Fuckin' Concrete Contemporary Abstract Algebra Introduction
"Reading Fuckin' Abstract Algebra
is a small adventure that one undertakes before doing something
profoundly conventional. Probably this is the most fucked academic
book, but definitely it is the best one to have fun and to learn from."




How to Good-bye Depression: If You Constrict Anus 100 Times Everyday. Malarkey? or Effective Way?
"I think constricting anus 100 times and denting navel 100 times in succession everyday is effective to good-bye depression
and take back youth. You can do so at a boring meeting or in a subway.
I have known 70-year-old man who has practiced it for 20 years. As a
result, he has good complexion and
has grown 20 years younger. His eyes sparkle. He is full of vigor,
happiness and joy. He has neither complained nor born a grudge under
any circumstance. Furthermore, he can make love three times in
succession without drawing out."



Zen of Farting
"No one knows much about its author, Reepah Gud Wan, who lived before
the 10th century in China and Japan, except that he was a legitimate
Buddhist monk who tired of the inability of his students to grasp the
essence of his teaching. In order to shake them up, he introduced the
Zen of Farting, expecting his students to see the joke, laugh at it,
and then understand his Buddhist teachings better. Unfortunately, they
failed to get the joke--and zen was the result. "
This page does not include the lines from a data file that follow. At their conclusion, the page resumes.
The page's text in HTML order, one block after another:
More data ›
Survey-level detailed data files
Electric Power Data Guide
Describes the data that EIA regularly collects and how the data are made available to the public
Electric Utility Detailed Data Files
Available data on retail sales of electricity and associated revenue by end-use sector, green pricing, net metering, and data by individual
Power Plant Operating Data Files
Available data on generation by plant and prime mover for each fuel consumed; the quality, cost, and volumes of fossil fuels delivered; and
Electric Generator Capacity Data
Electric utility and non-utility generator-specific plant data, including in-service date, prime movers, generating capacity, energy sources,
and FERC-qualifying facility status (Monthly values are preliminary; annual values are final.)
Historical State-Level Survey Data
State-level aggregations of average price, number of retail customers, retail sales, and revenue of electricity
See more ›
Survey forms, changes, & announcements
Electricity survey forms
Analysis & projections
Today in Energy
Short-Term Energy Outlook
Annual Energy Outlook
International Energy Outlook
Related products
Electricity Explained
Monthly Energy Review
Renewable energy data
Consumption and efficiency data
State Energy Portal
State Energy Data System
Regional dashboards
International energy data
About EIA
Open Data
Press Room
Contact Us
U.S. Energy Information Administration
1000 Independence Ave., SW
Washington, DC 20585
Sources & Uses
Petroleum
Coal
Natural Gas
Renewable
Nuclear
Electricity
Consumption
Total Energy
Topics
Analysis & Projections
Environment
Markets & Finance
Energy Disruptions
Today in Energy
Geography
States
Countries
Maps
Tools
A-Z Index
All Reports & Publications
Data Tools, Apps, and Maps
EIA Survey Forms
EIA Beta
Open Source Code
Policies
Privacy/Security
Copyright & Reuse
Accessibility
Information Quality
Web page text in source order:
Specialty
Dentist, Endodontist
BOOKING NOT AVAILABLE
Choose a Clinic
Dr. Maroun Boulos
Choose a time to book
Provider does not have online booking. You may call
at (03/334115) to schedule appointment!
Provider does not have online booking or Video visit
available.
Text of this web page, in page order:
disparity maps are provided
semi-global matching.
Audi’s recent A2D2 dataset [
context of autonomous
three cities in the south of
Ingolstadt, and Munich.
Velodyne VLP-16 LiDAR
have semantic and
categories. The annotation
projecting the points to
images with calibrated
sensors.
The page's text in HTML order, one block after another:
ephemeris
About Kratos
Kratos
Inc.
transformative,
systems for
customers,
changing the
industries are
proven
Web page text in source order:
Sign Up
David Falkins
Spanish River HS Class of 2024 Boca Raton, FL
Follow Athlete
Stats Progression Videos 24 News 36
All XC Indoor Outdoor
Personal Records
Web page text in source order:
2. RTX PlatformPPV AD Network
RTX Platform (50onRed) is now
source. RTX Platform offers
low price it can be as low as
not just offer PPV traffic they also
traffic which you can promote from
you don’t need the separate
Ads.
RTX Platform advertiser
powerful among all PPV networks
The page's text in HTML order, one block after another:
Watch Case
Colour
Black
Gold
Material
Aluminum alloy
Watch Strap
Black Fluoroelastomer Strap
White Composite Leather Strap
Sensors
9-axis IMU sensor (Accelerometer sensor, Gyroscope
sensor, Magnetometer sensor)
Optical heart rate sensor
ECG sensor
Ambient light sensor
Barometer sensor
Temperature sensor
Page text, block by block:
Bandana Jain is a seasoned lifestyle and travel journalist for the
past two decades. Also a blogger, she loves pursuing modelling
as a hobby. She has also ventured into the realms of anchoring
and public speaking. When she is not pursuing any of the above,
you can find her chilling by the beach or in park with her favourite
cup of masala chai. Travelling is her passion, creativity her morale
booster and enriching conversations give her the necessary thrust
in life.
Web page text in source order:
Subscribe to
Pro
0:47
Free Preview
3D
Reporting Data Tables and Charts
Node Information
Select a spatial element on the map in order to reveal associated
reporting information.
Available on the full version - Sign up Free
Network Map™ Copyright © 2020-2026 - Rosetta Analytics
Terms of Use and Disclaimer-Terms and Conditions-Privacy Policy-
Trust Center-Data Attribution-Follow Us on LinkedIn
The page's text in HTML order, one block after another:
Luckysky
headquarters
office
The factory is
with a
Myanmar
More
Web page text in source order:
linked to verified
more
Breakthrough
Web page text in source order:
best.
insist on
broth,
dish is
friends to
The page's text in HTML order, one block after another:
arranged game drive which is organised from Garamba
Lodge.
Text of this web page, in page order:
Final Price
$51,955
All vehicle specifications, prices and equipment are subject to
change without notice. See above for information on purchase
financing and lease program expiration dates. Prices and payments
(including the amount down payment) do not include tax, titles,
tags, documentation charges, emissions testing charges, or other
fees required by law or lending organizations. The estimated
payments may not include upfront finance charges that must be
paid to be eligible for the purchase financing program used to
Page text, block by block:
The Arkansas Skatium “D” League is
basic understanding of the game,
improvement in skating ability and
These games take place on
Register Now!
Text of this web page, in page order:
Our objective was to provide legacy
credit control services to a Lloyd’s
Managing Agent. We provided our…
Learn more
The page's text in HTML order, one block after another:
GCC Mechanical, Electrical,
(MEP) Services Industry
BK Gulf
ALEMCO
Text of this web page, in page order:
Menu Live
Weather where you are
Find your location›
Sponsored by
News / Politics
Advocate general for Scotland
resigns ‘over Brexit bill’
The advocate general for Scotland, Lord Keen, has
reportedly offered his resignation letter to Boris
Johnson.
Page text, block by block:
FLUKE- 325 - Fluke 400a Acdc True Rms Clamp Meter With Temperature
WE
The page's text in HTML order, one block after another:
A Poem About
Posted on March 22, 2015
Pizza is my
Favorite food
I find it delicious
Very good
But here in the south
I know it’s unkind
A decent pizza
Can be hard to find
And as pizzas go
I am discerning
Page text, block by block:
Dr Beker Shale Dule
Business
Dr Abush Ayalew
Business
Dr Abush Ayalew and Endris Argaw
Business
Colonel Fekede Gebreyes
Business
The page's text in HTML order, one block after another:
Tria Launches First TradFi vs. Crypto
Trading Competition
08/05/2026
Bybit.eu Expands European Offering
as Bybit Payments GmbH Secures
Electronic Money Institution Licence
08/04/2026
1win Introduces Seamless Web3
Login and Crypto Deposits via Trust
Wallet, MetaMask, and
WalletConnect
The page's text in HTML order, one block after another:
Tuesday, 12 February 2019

Old Tractors and the Men Who Love Them
"Anyone who has spent more time than they care to admit in the garage
will enjoy noted humorist Roger Welsch's exploration of the do's and
don'ts of tractor restoration. He offers invaluable advice and
discusses resources, tools, shop equipment, and the relationship that
develops between old machines and their owners."



The Stray Shopping Carts of Eastern North America
"Author Julian Montague has created an elaborate classification system
of abandoned shopping carts, accompanied by photographic documentation
of actual stray cart sightings. These sightings include bucolically
littered locations such as the Niagara River Gorge (where many a cart
has been pushed to its untimely death) and mundane settings that look
suspiciously like a suburb near you."



Pride and Prejudice and Zombies: The Classic Regency Romance
"Features the original text of Jane Austen's beloved novel... with all-new scenes of bone crunching zombie action."



Teddy Bear Cannibal Massacre
"Tim Lieder's anthology is an entertaining trip into the Outer Limits
of the Twilight Zone. It is a place where a War Against Clowns is
violently waged, a magician is taught magic by a scottish crab, a
pretty lycanthrope unleashes her wild side in a London club, and a not
so imaginary friend helps a shy young man get the girl. Sadly, there
are no cannibal teddy bears to be found in any of the stories. Maybe in
the next anthology."



Greek Rural Postmen and their Cancellation Numbers
"The book looks at the history of Greek stamps in rural parts of the
country and how they came to be cancelled by the Greek Postal Service."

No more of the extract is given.